EXERCISE
Return the data below exactly, but only from the line containing "knowledge, and in" through the line containing "incredibly rewarding. [18, 202, 108, 216]", with both of those lines included.

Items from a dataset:

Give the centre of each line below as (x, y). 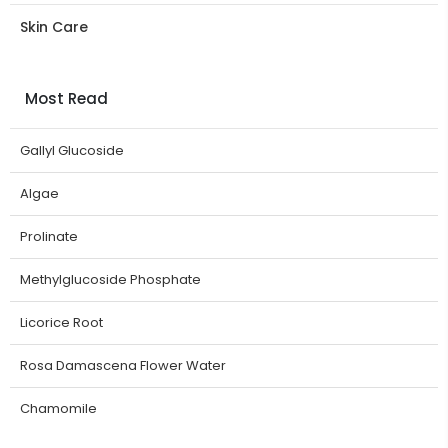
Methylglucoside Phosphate (110, 279)
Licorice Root (61, 322)
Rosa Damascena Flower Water (123, 365)
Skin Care (54, 26)
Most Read (66, 98)
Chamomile (58, 408)
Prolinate (49, 236)
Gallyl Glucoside (72, 150)
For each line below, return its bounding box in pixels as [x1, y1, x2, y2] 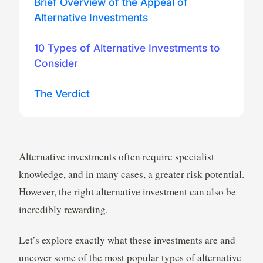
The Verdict [34, 87, 90, 100]
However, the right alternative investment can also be [18, 184, 236, 198]
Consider [34, 57, 79, 70]
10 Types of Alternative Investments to [34, 42, 221, 55]
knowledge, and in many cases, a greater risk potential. [18, 167, 244, 181]
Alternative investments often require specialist [18, 149, 214, 163]
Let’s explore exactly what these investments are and [18, 232, 235, 247]
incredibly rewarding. [18, 202, 108, 216]
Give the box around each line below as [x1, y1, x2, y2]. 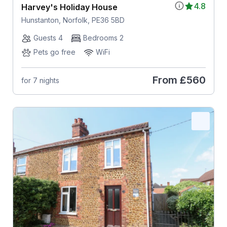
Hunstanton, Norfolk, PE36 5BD [21, 16, 125, 25]
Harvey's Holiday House [21, 2, 118, 13]
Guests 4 [33, 33, 63, 43]
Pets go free [33, 48, 75, 57]
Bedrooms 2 [83, 33, 124, 43]
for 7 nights [21, 75, 59, 85]
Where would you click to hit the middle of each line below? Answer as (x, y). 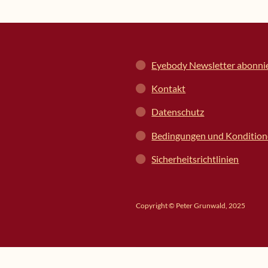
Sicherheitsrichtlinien (195, 159)
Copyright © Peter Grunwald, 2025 (191, 206)
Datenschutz (178, 112)
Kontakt (169, 88)
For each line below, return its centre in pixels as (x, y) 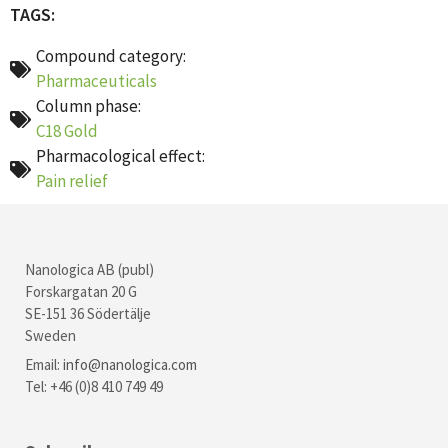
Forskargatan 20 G (81, 291)
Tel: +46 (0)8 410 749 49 (94, 386)
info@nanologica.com (130, 364)
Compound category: (111, 56)
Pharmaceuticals (97, 81)
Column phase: (89, 106)
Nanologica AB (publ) (89, 269)
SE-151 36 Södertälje (88, 313)
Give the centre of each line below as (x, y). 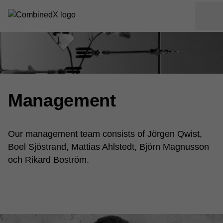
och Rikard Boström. (49, 160)
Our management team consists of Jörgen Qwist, (105, 134)
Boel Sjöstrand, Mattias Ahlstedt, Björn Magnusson (109, 147)
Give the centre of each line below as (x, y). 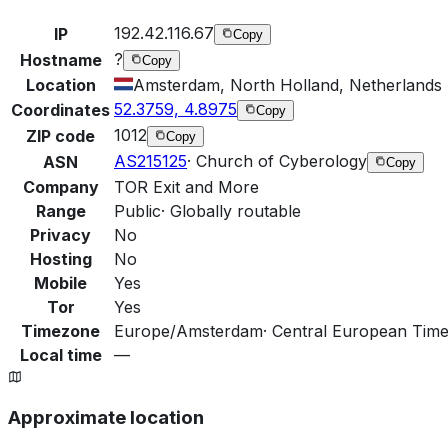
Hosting (60, 258)
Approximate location (106, 418)
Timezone (60, 330)
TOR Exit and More (186, 186)
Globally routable (235, 210)
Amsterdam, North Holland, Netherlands (287, 84)
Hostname (60, 59)
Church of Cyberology (281, 160)
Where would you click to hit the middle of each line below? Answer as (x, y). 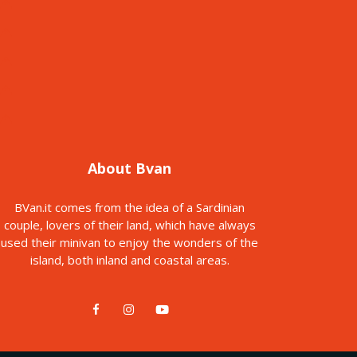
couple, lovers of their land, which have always (129, 224)
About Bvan (129, 168)
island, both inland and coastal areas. (129, 259)
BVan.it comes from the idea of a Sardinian (129, 207)
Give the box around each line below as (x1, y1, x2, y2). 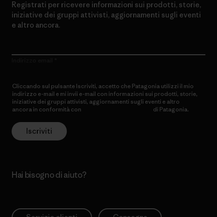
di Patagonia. (152, 106, 189, 113)
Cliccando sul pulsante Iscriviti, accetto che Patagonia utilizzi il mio (12, 82, 194, 90)
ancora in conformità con (12, 106, 82, 113)
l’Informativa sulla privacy (82, 106, 152, 113)
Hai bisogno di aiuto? (12, 170, 87, 181)
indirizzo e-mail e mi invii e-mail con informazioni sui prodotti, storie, (12, 90, 198, 98)
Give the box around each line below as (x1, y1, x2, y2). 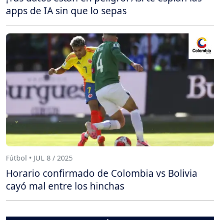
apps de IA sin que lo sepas (6, 4, 127, 18)
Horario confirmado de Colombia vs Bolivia (6, 166, 197, 180)
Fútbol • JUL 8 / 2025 (6, 153, 73, 163)
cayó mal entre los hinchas (6, 179, 124, 193)
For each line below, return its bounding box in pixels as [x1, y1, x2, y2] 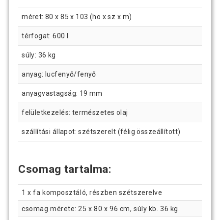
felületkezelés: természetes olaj [22, 108, 128, 116]
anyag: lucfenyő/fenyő [22, 70, 96, 78]
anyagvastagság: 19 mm [22, 89, 103, 97]
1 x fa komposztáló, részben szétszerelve [22, 188, 163, 196]
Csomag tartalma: [18, 163, 111, 175]
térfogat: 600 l [22, 31, 69, 40]
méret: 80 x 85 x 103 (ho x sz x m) [22, 12, 132, 21]
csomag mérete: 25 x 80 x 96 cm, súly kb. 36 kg [22, 204, 178, 213]
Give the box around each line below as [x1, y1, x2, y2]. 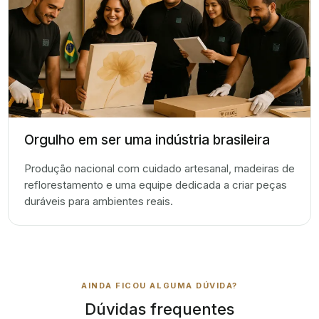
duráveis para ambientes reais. [24, 194, 173, 209]
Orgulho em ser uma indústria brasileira [24, 132, 270, 149]
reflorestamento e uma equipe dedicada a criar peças [24, 178, 287, 192]
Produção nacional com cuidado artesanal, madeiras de [24, 162, 295, 176]
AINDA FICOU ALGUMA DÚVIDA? [80, 281, 239, 291]
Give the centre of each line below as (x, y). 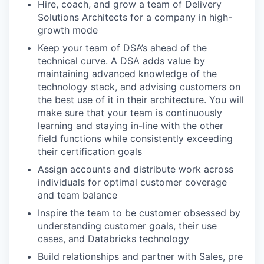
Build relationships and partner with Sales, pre (140, 256)
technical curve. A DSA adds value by (121, 61)
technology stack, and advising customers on (139, 87)
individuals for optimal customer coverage (132, 182)
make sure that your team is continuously (130, 113)
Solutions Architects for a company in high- (135, 17)
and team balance (77, 195)
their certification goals (90, 151)
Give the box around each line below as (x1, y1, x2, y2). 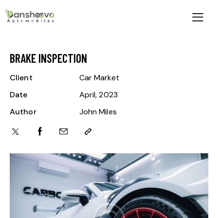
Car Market (79, 73, 119, 83)
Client (10, 73, 33, 83)
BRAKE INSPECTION (10, 51, 87, 66)
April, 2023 (79, 90, 118, 100)
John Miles (79, 107, 117, 117)
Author (10, 107, 36, 117)
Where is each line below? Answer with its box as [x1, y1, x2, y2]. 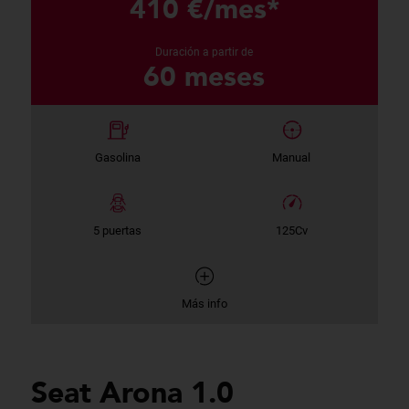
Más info [181, 296, 227, 310]
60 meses [143, 58, 266, 92]
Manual [272, 150, 311, 164]
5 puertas [93, 223, 142, 237]
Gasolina [94, 150, 141, 164]
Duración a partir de [155, 45, 254, 58]
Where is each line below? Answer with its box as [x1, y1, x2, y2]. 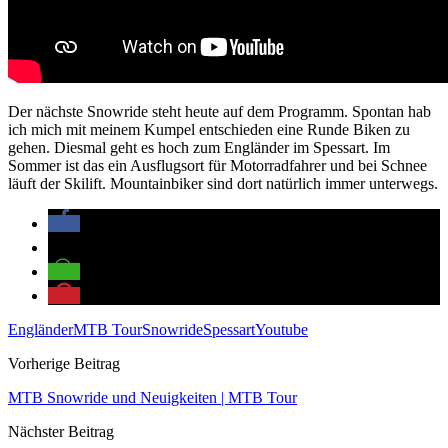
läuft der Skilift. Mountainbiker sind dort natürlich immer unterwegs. [8, 174, 438, 192]
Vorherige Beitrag [8, 354, 120, 372]
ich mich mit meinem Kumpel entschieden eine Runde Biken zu [8, 120, 410, 138]
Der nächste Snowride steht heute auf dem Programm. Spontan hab [8, 102, 431, 120]
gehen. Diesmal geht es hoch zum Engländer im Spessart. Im [8, 138, 390, 156]
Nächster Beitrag [8, 422, 114, 440]
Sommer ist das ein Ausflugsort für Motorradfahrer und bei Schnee [8, 156, 427, 174]
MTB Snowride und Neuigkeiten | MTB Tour [8, 388, 297, 406]
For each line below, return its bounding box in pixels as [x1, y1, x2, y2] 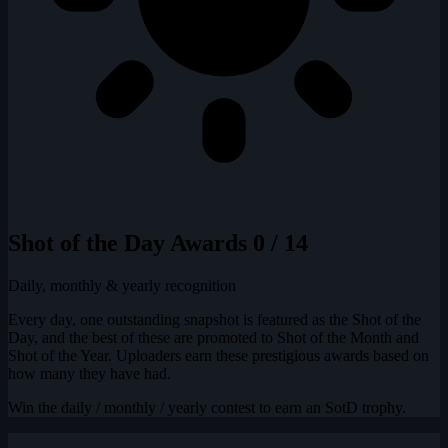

ANSWER TO THE PROBLEM
knowledge, and in many cases, a greater risk potential. [18, 167, 244, 181]
Alternative investments often require specialist [18, 149, 214, 163]
Let’s explore exactly what these investments are and [18, 232, 235, 247]
incredibly rewarding. [18, 202, 108, 216]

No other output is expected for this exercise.